Yesterday, on Friday 7 April 2017, South Africans took to the streets in their tens of thousands to protest against the presidency of Jacob Zuma and the failure of the ANC to hold him to account for reckless decision-making that has sent shock waves through the economy and threatened the livelihoods and household budgets of the bulk of society. They took to the streets amidst a background of intimidation and the threat of state violence and the ANC Youth League and recently formed veterans association who effectively positioned themselves as the ANC’s extra-state militia.

The International Workers Vanguard Party cut a lonely figure

The marches were most notable for the absence of organised labour, and that middle and lower middle class marchers made up the bulk of the protest actions across the country. Yet this is nothing new in the tradition of protest in South Africa. In contrast to the nostalgia impregnated versions of South African history, citizen-based anti-Apartheid protest actions were largely constituted of middle and lower middle class pockets in different communities. Organised labour usually took to the streets under their own banners and with their own demands. 

The romantic visions of the working class rising up from their homes and workplaces to hit the streets is an obfuscation of historical fact; indeed, their vulnerability often precluded them from being able to take such action. It is mainly within organised labour that they found their expression. In the 1980s working class youth did engage in riotous activities in the quest to “make the country ungovernable” but it was not organised in the same way as labour organisations, the churches and the United Democratic Front (UDF). 

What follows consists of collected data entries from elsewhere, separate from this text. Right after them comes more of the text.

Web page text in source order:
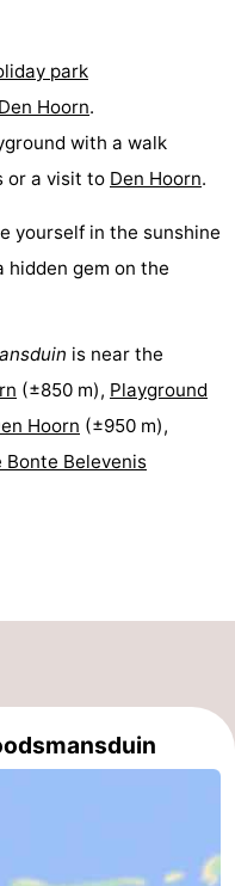
park
Den Hoorn.
with a walk
or a visit to Den Hoorn.
yourself in the sunshine
hidden gem on the
is near the
(±850 m), Playground
Hoorn (±950 m),
Bonte Belevenis
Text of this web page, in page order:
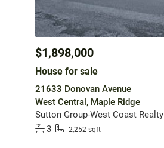
$1,898,000
House for sale
21633 Donovan Avenue
West Central, Maple Ridge
Sutton Group-West Coast Realty
3
2,252 sqft
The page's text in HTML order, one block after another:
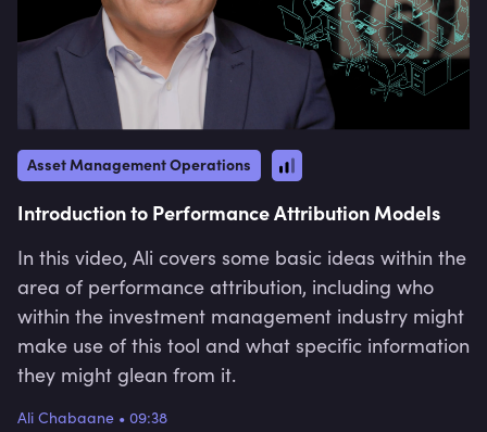
Asset Management Operations
Introduction to Performance Attribution Models
In this video, Ali covers some basic ideas within the
area of performance attribution, including who
within the investment management industry might
make use of this tool and what specific information
they might glean from it.
Ali Chabaane • 09:38
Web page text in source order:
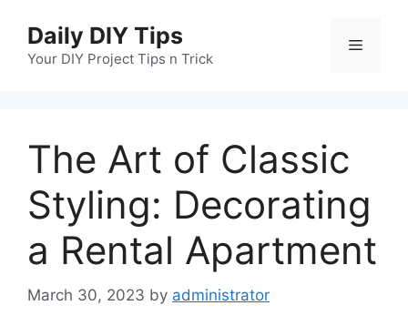
content
Daily DIY Tips
Your DIY Project Tips n Trick
Menu
The Art of Classic
Styling: Decorating
a Rental Apartment
March 30, 2023 by administrator
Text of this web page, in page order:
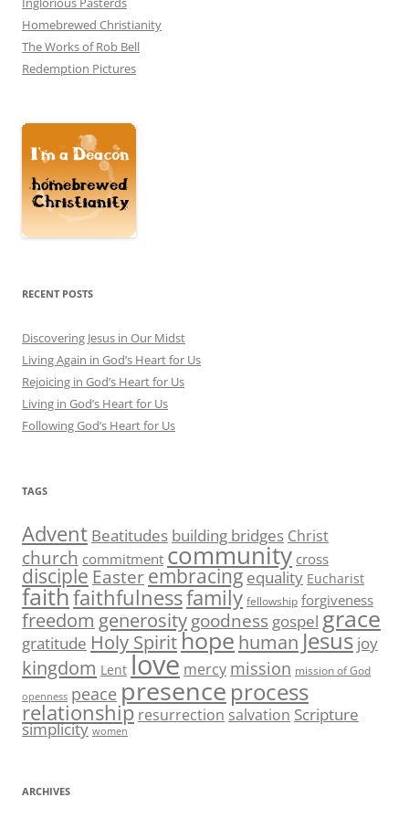
Homebrewed Christianity
The Works of Rob Bell
Redemption Pictures
RECENT POSTS
Discovering Jesus in Our Midst
Living Again in God’s Heart for Us
Rejoicing in God’s Heart for Us
Living in God’s Heart for Us
Following God’s Heart for Us
TAGS
Advent Beatitudes building bridges Christ
church commitment community cross
disciple Easterembracing equality Eucharist
faithfaithfulnessfamily fellowship forgiveness
freedom generosity goodness gospel grace
gratitude Holy Spirithope human Jesus joy
kingdom Lent love mercy mission mission of God
openness peace presence process
relationship resurrection salvation Scripture
simplicity women
ARCHIVES
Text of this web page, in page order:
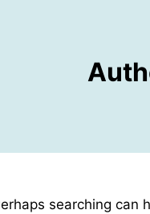
searching can
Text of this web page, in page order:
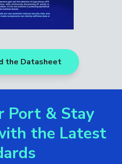
the Datasheet
Port & Stay
the Latest
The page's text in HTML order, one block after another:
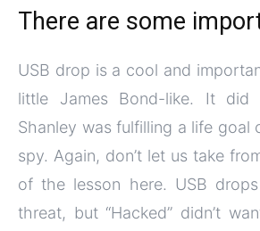
There are some
USB drop is a cool and
little James Bond-like. It did
Shanley was fulfilling a life goal
spy. Again, don’t let us take
of the lesson here. USB
threat, but “Hacked” didn’t
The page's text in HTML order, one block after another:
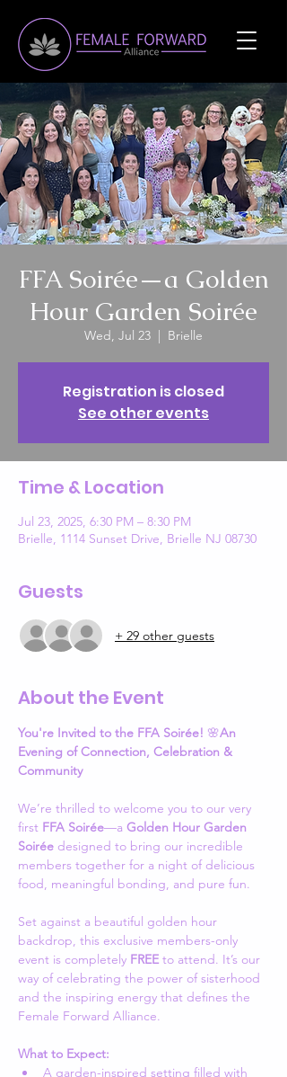
FFA Soirée—a Golden
Hour Garden Soirée
Wed, Jul 23
  |
Brielle
Registration is closed
See other events
Time & Location
Jul 23, 2025, 6:30 PM – 8:30 PM
Brielle, 1114 Sunset Drive, Brielle NJ 08730
Guests
+ 29 other guests
About the Event
You're Invited to the FFA Soirée! 🌸An
Evening of Connection, Celebration &
Community
We’re thrilled to welcome you to our very
first FFA Soirée—a Golden Hour Garden
Soirée designed to bring our incredible
members together for a night of delicious
food, meaningful bonding, and pure fun.
Set against a beautiful golden hour
backdrop, this exclusive members-only
event is completely FREE to attend. It’s our
way of celebrating the power of sisterhood
and the inspiring energy that defines the
Female Forward Alliance.
What to Expect:
A garden-inspired setting filled with
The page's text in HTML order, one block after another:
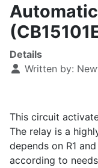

The reality of protest action in South Africa under Apartheid was that the middle classes, in particular black and brown middle classes, played a huge role in mobilising the resources, people and leadership within society to facilitate citizen-based action. What is different about yesterday’s marches is that the white middle classes came out in greater numbers than they ever have before.

This has drawn a fair amount of criticism. “Where were they during Apartheid?” the critiques go. “Where were they when Marikana happened, when the Esidemeni deaths occurred … where were they when services were failing in black townships across the country?” The debates around the legitimacy of protest action have largely revolved around the racial and class dimensions of the protests.

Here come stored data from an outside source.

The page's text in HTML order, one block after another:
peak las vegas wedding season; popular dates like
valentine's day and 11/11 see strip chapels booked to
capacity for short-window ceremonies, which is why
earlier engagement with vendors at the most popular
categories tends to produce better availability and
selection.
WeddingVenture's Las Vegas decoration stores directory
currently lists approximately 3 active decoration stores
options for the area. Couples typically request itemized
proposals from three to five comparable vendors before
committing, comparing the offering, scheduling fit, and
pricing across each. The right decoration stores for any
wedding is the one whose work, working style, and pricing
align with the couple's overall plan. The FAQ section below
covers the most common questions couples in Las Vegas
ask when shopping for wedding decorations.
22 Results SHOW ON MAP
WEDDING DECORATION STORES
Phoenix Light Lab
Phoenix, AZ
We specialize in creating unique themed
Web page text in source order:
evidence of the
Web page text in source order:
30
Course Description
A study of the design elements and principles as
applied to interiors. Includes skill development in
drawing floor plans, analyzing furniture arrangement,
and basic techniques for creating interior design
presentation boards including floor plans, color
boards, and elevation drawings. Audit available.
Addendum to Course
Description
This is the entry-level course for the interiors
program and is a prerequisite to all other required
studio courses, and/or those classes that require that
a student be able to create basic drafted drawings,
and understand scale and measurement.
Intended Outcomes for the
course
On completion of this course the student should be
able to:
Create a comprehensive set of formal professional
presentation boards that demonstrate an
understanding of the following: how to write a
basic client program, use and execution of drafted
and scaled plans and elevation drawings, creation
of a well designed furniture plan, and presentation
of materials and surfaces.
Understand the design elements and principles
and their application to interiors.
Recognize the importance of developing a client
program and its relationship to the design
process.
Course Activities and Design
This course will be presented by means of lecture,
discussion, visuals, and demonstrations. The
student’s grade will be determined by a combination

It is true that for many years the white middle classes have been apathetic about the state of politics and the plight of poor black citizenry in South Africa, preferring to dwell exclusively on issues that affect them directly such as black economic empowerment, transformation and land reclamations. Yet the profound irony is that the black middle classes were also largely absent from the streets when all the aforementioned events and issues arose in South Africa. Apart from social media exhortations of solidarity with the working classes, cross-class unity between the black and working classes has largely proved mythical.

Moreover, there is a paradoxical reaction to white middle class politicisation that appears to have escaped the many cynics that have raised their voices. It is this; that the white middle classes have long been the subject of criticism for their inaction in the political realm, yet now that they have taken to the streets to express their political dissent they are criticised for taking action. It appears that they are damned if they do and damned if they don’t. Finally, white South Africans may begin to understand one of the greatest difficulties of being black in white dominated organisations, institutions and the like; that you are actively delegitimised no matter what you do or say.  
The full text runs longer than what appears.